_TASK PROMPT:_ Would you transcribe the whole listing exactly and drop its images?

━━━━━ SUPPLIED DATA

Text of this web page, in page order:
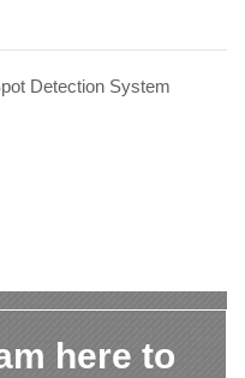
Detection System
here to
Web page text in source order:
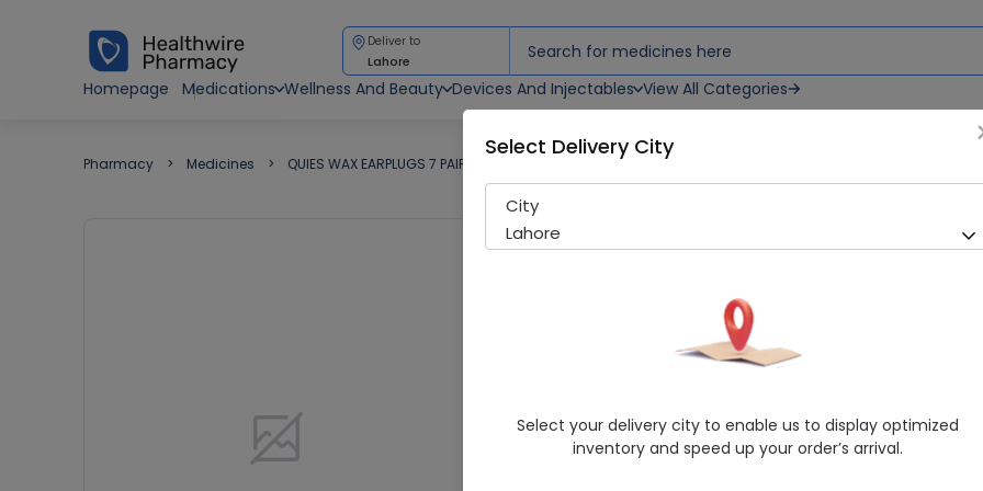
Deliver to
Lahore
Homepage
Medications Wellness And Beauty Devices And Injectables View All Categories
Pharmacy Medicines QUIES WAX EARPLUGS 7 PAIRS
QUIES WAX EARPLUGS 7 PAIRS
Imported
Consumer
4.9/5
Select Delivery City
City
Lahore
Select your delivery city to enable us to display optimized
inventory and speed up your order’s arrival.
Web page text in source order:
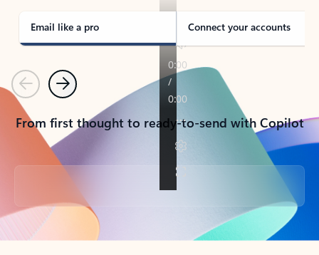
Email like a pro Connect your accounts
PreviousNext
From first thought to ready-to-send with Copilot
Back to tabs
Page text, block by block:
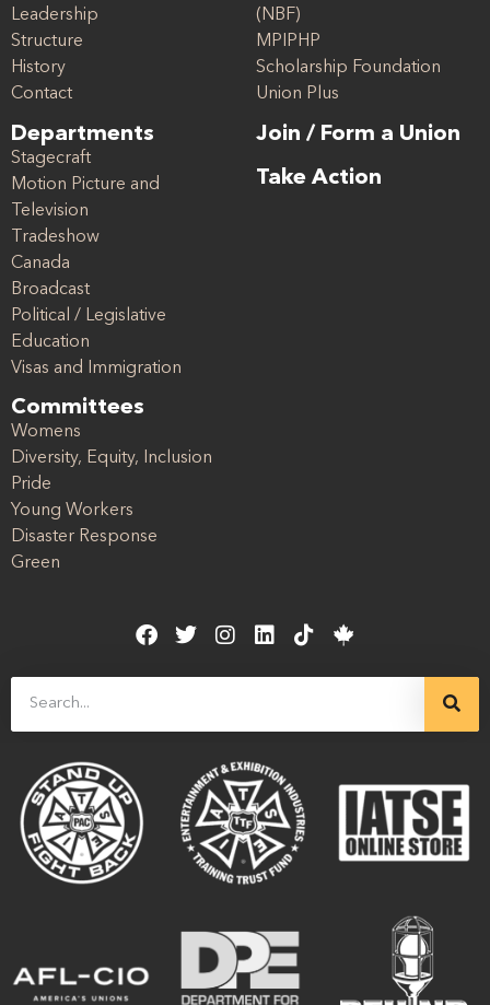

━━━━━━━━━━

_COMPLETED EXERCISE:_
Text of this web page, in page order:
Detection System
here to
Web page text in source order:
Deliver to
Lahore
Homepage
Medications Wellness And Beauty Devices And Injectables View All Categories
Pharmacy Medicines QUIES WAX EARPLUGS 7 PAIRS
QUIES WAX EARPLUGS 7 PAIRS
Imported
Consumer
4.9/5
Select Delivery City
City
Lahore
Select your delivery city to enable us to display optimized
inventory and speed up your order’s arrival.
Web page text in source order:
Email like a pro Connect your accounts
PreviousNext
From first thought to ready-to-send with Copilot
Back to tabs
Page text, block by block:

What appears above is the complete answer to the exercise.